根抵当権者―二日市信用組合。債務者―中村岩太郎。債権元本極度額―二〇〇、〇〇〇円。

而して抵当権者二日市信用組合は、当庁に右抵当権の実行を申立て当庁昭和三五年(ケ)第三四号事件として受理されて手続が進行し、昭和三七年二月六日相手方に競落許可決定がなされ、同人は代金を納付したので、同人のため所有権移転登記がなされた。しかして同人の申立により当庁昭和三七年(ヲ)第五二号不動産引渡命令が、昭和三七年五月一七日発せられ、申立人は執行吏黒岩強祐から引渡を命ぜられている。

二、しかしながら申立人は前記物件を担保に供するようなことをしたことは全くない。これは申立人の妹婿である申立外中村岩太郎が申立人の実印を勝手に持出して申立人の同意なしに登記したものである。

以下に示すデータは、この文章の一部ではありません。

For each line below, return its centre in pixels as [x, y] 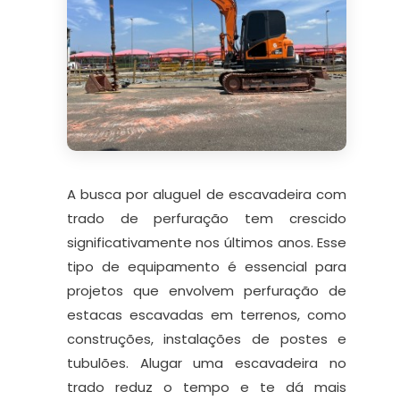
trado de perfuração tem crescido [207, 219]
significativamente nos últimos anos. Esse [207, 243]
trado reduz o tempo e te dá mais [207, 387]
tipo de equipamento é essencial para [207, 267]
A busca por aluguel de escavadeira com [207, 195]
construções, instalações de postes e [207, 339]
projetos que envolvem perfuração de [207, 291]
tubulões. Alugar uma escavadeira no [207, 363]

三、以上の次第で別紙目録記載の物件上の前記抵当権は無効のものであるから、相手方は競落許可決定があるも所有権を取得しないものである。よつて不動産引渡命令の執行はこれを許さない旨の裁判を求める。

第二、当裁判所の判断

競売法二条一項は、「競買人は競落に因りて競売の目的たる権利を取得す」と規定しているが、これはもとより抵当権設定者からの承継取得であるから、無効の抵当権にもとずく競売手続により競落人はその競落不動産の所有権を取得することはできないものである。

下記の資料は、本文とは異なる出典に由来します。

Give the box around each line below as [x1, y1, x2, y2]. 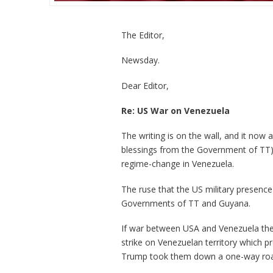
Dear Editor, [121, 79, 169, 91]
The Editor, [121, 29, 165, 41]
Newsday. [121, 54, 160, 66]
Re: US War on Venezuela [121, 104, 230, 116]
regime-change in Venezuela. [121, 158, 234, 170]
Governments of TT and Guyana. [121, 197, 250, 209]
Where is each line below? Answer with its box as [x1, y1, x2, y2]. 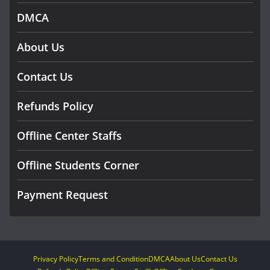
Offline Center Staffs [17, 128, 122, 143]
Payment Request [17, 187, 108, 202]
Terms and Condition [78, 253, 148, 264]
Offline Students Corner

しかし競落不動産の引渡執行は抵当権者の金銭的満足という目的には奉仕せず、これと無関係に競落人が競落の結果売主たる抵当権設定者に対して取得する競売目的物引渡請求権の満足のために展開されるのであるから、競落人と抵当権設定者との関係は基本たる執行関係から分岐して独立の地位に立つものである。従つて抵当権設定者は、競落人が競落許可決定の確定によつて取得した引渡請求権の無効不存在を主張する場合は格別、競売申立の原因たる抵当権が存在しないという抵当権者に対する事由をもつて競落人に主張することができないものである。もしかかる事由を主張することができるものとすると、競落人は所有権を取得したときに限り不動産引渡命令を求めうることになり、かくては執行裁判所は所有権取得の事実の有無を確定するため競売開始前の事情までさかのぼつて調べる必要があるものといわざるをえなくなり、このようなことは、競落人に別に訴を提起しないで、簡易迅速に占有を取得させることを目的とする不動産引渡命令の制度上許されないのである。そして申立人の主張する前記異議の理由は競売申立の原因に存する事由であること、その主張自体により明白である。

従つて申立人の異議申立は他の判断をまつまでもなく失当であること明白であるからこれを却下することとし、申立費用については民訴法八九条を適用して主文のとおり決定する。